WORK TASK:
Return only this: the line with "commercial space will" and all the lines that follow it below, through the final one, exactly as they are.
▶
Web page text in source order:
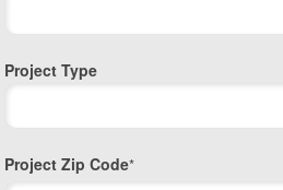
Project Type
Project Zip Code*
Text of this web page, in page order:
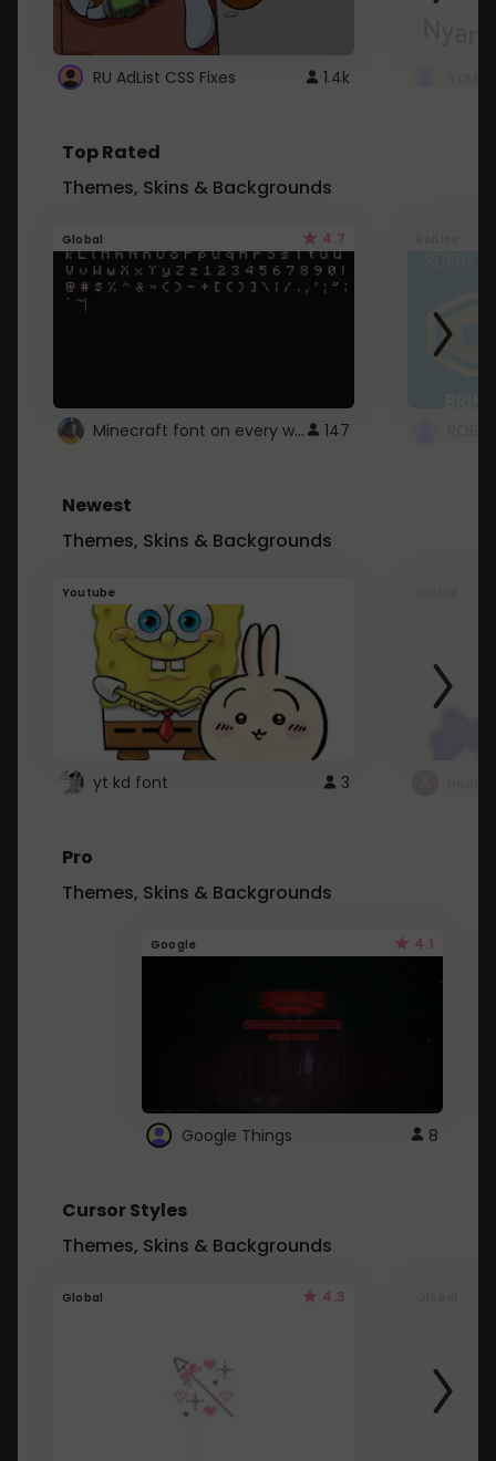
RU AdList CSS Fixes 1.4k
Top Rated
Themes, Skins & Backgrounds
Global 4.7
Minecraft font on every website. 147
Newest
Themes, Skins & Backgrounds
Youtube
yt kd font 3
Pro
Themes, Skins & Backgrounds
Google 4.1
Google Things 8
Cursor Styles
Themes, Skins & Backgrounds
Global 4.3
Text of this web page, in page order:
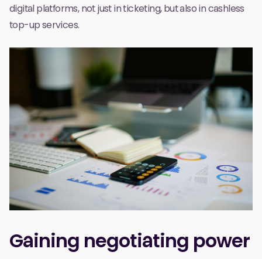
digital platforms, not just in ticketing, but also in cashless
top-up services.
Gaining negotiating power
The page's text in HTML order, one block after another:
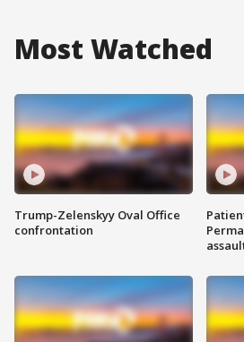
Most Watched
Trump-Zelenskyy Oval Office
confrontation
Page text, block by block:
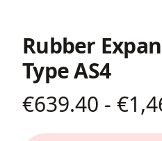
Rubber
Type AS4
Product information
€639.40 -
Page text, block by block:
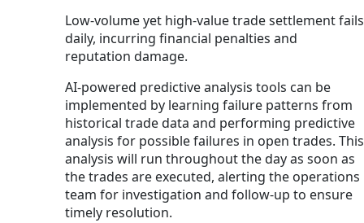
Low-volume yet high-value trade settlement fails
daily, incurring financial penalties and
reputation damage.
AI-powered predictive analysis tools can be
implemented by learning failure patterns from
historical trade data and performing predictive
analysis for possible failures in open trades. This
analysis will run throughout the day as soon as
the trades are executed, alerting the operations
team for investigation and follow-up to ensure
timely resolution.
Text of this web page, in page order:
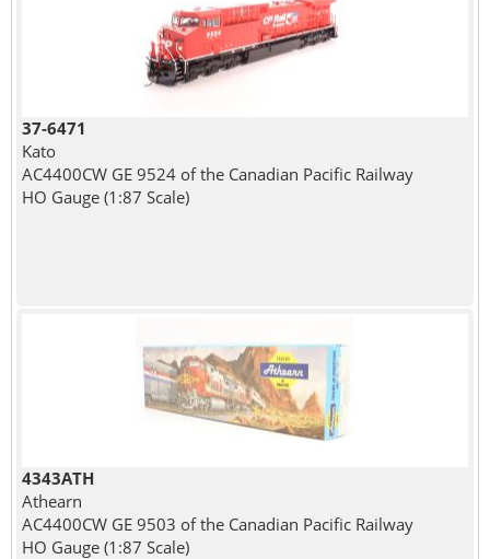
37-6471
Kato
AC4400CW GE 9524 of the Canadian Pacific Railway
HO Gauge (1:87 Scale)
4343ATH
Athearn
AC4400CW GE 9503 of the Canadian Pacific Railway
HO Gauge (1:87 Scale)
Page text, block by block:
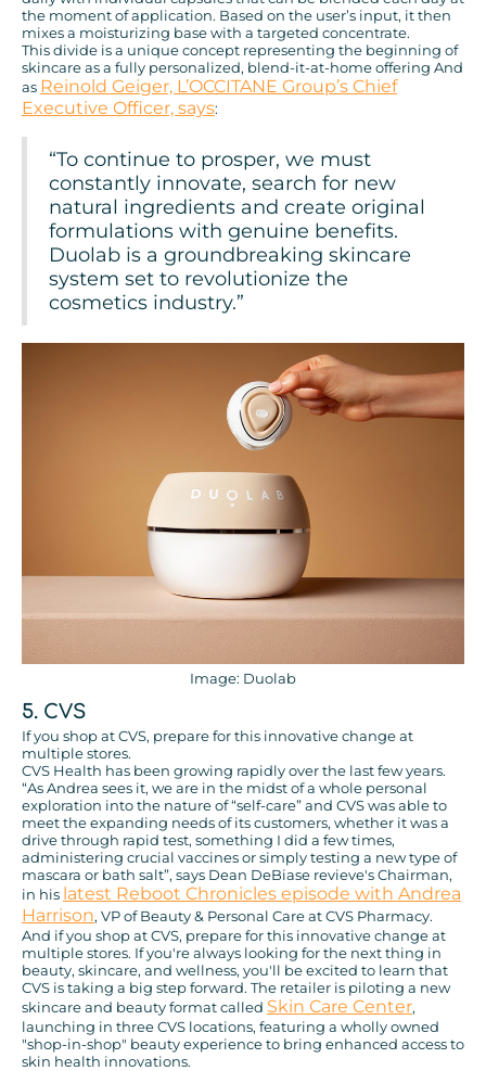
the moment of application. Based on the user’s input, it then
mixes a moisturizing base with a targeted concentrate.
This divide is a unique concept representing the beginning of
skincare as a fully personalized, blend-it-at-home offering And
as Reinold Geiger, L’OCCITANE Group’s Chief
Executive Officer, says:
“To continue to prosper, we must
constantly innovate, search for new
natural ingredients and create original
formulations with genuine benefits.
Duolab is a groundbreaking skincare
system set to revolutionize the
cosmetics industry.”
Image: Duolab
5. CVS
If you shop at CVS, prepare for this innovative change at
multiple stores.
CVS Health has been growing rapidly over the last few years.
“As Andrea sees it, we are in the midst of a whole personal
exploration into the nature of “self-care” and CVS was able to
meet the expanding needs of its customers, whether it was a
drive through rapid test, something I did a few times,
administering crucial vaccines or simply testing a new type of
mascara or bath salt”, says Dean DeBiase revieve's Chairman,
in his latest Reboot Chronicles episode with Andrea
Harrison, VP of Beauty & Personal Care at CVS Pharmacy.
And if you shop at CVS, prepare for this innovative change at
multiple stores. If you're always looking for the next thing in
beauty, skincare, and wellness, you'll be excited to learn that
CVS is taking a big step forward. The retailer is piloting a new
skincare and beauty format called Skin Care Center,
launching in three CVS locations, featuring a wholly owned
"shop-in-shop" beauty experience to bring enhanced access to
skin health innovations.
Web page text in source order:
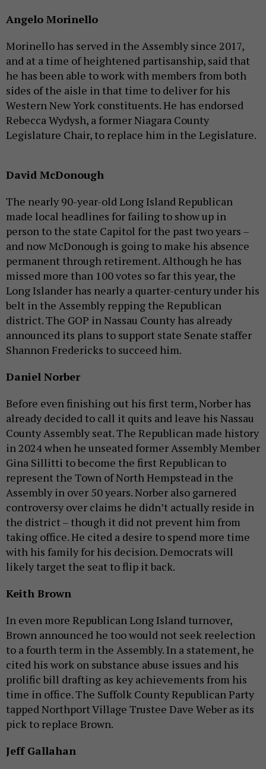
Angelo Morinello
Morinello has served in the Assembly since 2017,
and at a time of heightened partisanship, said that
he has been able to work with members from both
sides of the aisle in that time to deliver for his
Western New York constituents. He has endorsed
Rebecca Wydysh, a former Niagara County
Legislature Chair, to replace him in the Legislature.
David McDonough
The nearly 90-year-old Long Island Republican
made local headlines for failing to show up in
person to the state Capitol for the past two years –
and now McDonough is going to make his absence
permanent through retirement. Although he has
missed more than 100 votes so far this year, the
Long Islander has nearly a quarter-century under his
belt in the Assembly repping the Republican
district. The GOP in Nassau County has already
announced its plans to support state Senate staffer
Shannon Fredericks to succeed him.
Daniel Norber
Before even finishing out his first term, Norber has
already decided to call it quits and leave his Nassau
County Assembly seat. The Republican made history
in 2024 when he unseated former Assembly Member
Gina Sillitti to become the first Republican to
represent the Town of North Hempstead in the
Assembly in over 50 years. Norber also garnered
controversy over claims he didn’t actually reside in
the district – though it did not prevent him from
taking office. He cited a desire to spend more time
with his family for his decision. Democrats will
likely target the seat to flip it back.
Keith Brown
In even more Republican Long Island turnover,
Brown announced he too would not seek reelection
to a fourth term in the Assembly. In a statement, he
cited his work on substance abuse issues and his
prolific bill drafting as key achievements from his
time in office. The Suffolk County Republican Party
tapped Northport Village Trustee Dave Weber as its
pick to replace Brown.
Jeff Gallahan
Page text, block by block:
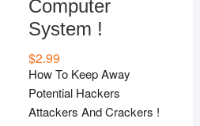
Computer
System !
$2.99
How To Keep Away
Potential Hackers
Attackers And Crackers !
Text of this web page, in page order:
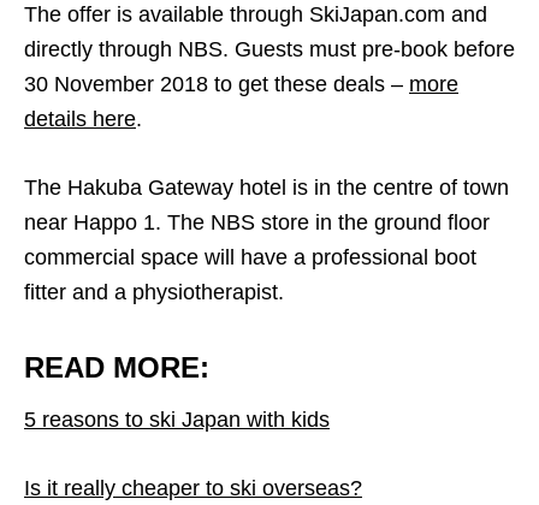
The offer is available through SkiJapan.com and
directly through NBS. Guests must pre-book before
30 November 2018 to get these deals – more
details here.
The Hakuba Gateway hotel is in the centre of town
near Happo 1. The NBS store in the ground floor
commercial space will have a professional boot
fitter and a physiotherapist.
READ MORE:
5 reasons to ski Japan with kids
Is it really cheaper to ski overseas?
◀
TASK SOLUTION:
commercial space will have a professional boot
fitter and a physiotherapist.
READ MORE:
5 reasons to ski Japan with kids
Is it really cheaper to ski overseas?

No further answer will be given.